Наташа (перебила). Вы считаете, Владимир Васильевич, что, согласившись поехать к вам, мы с Любашей взяли на себя некоторые обязательства и дали вам некоторые права… Так, что ли?
Глебов (отрывисто). У меня есть дочь Машка. Она еще малыш. Я ее бесконечно люблю. Но при всей моей любви, если я когда-нибудь узнаю, что она провела ночь в обществе мало знакомого ей мужчины, была с ним в ресторане, в театре, поехала к нему на квартиру, — вряд ли я ей поверю, что она…

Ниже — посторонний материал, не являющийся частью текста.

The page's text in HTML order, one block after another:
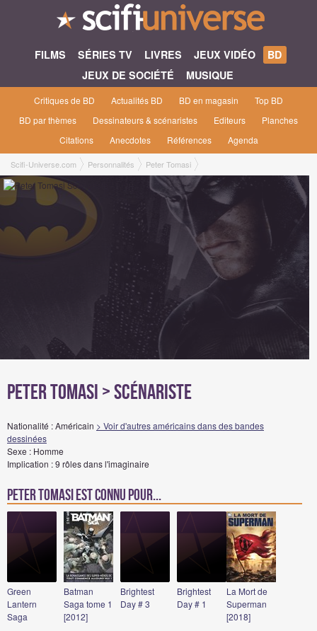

Наташа (снова перебила, резко). У вас есть дочь Машка. А у меня нет отца! Меня некому подозревать. И бранить некому. Но ведь меня и не за что бранить! Разве я дурно себя вела? Разве я в чем-то провинилась? Почему человек, с которым я познакомилась на улице, должен непременно оказаться дурным человеком? Почему сразу и заранее я должна подозревать его в грязных мыслях и нечистых намерениях? Вон Любочка знала своего бывшего мужа с детства, а вышла за него замуж — и через полгода сбежала.
Пинегин (хохотнул). Не понравилось?
Любочка (коротко и равнодушно). Подлец оказался.
Пинегин. Пойдемте кофе варить, Любушка-голубушка.
Любочка. Не пойду.
Наташа. Тем более что вы, Владимир Васильевич, вовсе не были для меня таким уж совсем незнакомым человеком! (Улыбнулась.) Я даже писала о вас когда-то…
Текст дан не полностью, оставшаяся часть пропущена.